The problem = Nothing in the records may be altered, so transcribe them exactly.

[Recorded data]
┌────────
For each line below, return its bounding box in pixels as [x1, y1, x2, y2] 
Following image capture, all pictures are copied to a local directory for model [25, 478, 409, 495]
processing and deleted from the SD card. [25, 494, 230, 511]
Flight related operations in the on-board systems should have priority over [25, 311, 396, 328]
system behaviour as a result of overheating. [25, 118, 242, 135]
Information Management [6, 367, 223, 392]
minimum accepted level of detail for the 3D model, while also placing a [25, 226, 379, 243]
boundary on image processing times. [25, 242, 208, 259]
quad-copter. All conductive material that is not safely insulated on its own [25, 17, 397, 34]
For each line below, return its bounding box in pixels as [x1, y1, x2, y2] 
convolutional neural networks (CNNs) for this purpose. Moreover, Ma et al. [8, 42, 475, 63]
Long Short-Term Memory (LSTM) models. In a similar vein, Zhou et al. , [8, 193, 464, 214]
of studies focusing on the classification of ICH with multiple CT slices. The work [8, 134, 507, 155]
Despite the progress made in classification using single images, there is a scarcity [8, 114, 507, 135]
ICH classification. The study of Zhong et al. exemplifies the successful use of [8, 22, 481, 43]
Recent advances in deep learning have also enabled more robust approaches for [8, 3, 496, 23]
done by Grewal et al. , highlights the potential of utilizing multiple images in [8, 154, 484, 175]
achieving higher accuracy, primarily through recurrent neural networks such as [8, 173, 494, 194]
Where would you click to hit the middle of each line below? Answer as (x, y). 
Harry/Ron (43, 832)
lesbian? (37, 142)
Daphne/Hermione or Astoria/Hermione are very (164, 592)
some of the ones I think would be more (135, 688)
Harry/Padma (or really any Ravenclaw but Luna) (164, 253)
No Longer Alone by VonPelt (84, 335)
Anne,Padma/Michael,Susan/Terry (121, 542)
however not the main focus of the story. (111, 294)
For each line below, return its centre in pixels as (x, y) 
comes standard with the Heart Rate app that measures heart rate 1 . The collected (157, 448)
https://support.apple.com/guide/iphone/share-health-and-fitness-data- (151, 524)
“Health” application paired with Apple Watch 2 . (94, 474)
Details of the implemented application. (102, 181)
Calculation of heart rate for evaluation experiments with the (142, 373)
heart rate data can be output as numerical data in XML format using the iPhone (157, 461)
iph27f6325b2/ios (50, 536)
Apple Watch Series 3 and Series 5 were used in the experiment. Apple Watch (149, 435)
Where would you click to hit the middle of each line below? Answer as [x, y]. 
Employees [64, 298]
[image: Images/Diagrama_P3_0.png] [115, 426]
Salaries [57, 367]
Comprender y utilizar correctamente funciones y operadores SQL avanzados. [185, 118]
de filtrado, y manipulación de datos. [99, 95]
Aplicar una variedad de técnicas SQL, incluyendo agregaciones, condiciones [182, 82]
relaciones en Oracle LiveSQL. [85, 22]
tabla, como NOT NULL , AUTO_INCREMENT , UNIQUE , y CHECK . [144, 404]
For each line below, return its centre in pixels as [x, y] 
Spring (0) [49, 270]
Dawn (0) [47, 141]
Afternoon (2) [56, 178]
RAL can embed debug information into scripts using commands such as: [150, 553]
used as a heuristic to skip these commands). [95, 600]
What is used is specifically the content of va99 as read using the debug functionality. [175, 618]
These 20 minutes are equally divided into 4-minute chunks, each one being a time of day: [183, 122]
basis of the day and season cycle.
└────────
Solution for this exercise =
For each line below, return its bounding box in pixels as [x1, y1, x2, y2] 
Following image capture, all pictures are copied to a local directory for model [25, 478, 409, 495]
processing and deleted from the SD card. [25, 494, 230, 511]
Flight related operations in the on-board systems should have priority over [25, 311, 396, 328]
system behaviour as a result of overheating. [25, 118, 242, 135]
Information Management [6, 367, 223, 392]
minimum accepted level of detail for the 3D model, while also placing a [25, 226, 379, 243]
boundary on image processing times. [25, 242, 208, 259]
quad-copter. All conductive material that is not safely insulated on its own [25, 17, 397, 34]
For each line below, return its bounding box in pixels as [x1, y1, x2, y2] 
convolutional neural networks (CNNs) for this purpose. Moreover, Ma et al. [8, 42, 475, 63]
Long Short-Term Memory (LSTM) models. In a similar vein, Zhou et al. , [8, 193, 464, 214]
of studies focusing on the classification of ICH with multiple CT slices. The work [8, 134, 507, 155]
Despite the progress made in classification using single images, there is a scarcity [8, 114, 507, 135]
ICH classification. The study of Zhong et al. exemplifies the successful use of [8, 22, 481, 43]
Recent advances in deep learning have also enabled more robust approaches for [8, 3, 496, 23]
done by Grewal et al. , highlights the potential of utilizing multiple images in [8, 154, 484, 175]
achieving higher accuracy, primarily through recurrent neural networks such as [8, 173, 494, 194]
Where would you click to hit the middle of each line below? Answer as (x, y). 
Harry/Ron (43, 832)
lesbian? (37, 142)
Daphne/Hermione or Astoria/Hermione are very (164, 592)
some of the ones I think would be more (135, 688)
Harry/Padma (or really any Ravenclaw but Luna) (164, 253)
No Longer Alone by VonPelt (84, 335)
Anne,Padma/Michael,Susan/Terry (121, 542)
however not the main focus of the story. (111, 294)
For each line below, return its centre in pixels as (x, y) 
comes standard with the Heart Rate app that measures heart rate 1 . The collected (157, 448)
https://support.apple.com/guide/iphone/share-health-and-fitness-data- (151, 524)
“Health” application paired with Apple Watch 2 . (94, 474)
Details of the implemented application. (102, 181)
Calculation of heart rate for evaluation experiments with the (142, 373)
heart rate data can be output as numerical data in XML format using the iPhone (157, 461)
iph27f6325b2/ios (50, 536)
Apple Watch Series 3 and Series 5 were used in the experiment. Apple Watch (149, 435)
Where would you click to hit the middle of each line below? Answer as [x, y]. 
Employees [64, 298]
[image: Images/Diagrama_P3_0.png] [115, 426]
Salaries [57, 367]
Comprender y utilizar correctamente funciones y operadores SQL avanzados. [185, 118]
de filtrado, y manipulación de datos. [99, 95]
Aplicar una variedad de técnicas SQL, incluyendo agregaciones, condiciones [182, 82]
relaciones en Oracle LiveSQL. [85, 22]
tabla, como NOT NULL , AUTO_INCREMENT , UNIQUE , y CHECK . [144, 404]
For each line below, return its centre in pixels as [x, y] 
Spring (0) [49, 270]
Dawn (0) [47, 141]
Afternoon (2) [56, 178]
RAL can embed debug information into scripts using commands such as: [150, 553]
used as a heuristic to skip these commands). [95, 600]
What is used is specifically the content of va99 as read using the debug functionality. [175, 618]
These 20 minutes are equally divided into 4-minute chunks, each one being a time of day: [183, 122]
basis of the day and season cycle.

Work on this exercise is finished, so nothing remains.